Cost — the part that surprises people
Self-hosted runners can be cheaper or more expensive depending on usage:
- High volume + always-on: GitHub-hosted billing dominates. Self-hosted wins.
- Bursty + low utilization: GitHub-hosted wins. Idle self-hosted infrastructure still costs money.
- Specialized hardware: Self-hosted wins almost always.
Run the numbers before migrating. A spreadsheet with average jobs/day, average job duration, runner specs, and Azure compute pricing will tell you in 20 minutes whether the move pays back.
What I always set up on day one
- Diagnostic settings on the runner infra → Log Analytics workspace.
- Auto-shutdown for any non-AKS infrastructure during off-hours.
- A dashboard showing: jobs queued, jobs running, runners idle, runners failed.
- An alert if a runner has been "running" for >2 hours (likely a stuck job consuming budget).
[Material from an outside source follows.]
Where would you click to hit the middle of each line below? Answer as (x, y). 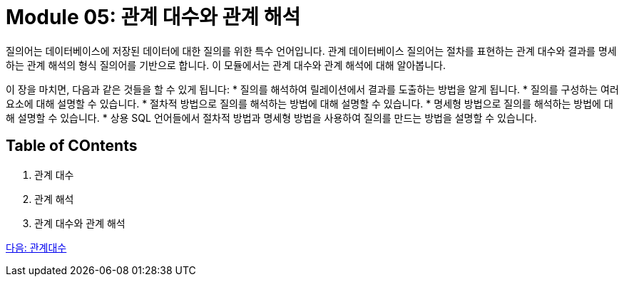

- A runbook for "all runners are dead", the on-call playbook.
What to watch for after you migrate
Stale caches. Self-hosted runners persist disks across jobs by default. Useful for node_modules caching, but watch out for stale state. Use actions/cache explicitly rather than relying on filesystem persistence.
Secret drift. When you move workflows from GitHub-hosted to self-hosted, the secrets they need may differ (managed identity replaces some, but not all). Audit each workflow.
Concurrency limits. AKS clusters have node-pool quotas. Container Apps have replica limits. Hit these and jobs queue without obvious diagnostics. Set up alerting on queue depth.
The honest summary
Self-hosted runners are an operational choice. The technical setup is a couple of weeks; the running of them is forever. If your team has SRE or platform muscle, fine. If not, GitHub-hosted is almost always the better answer.
When in doubt, stay on GitHub-hosted. The day you genuinely need self-hosted, you'll know.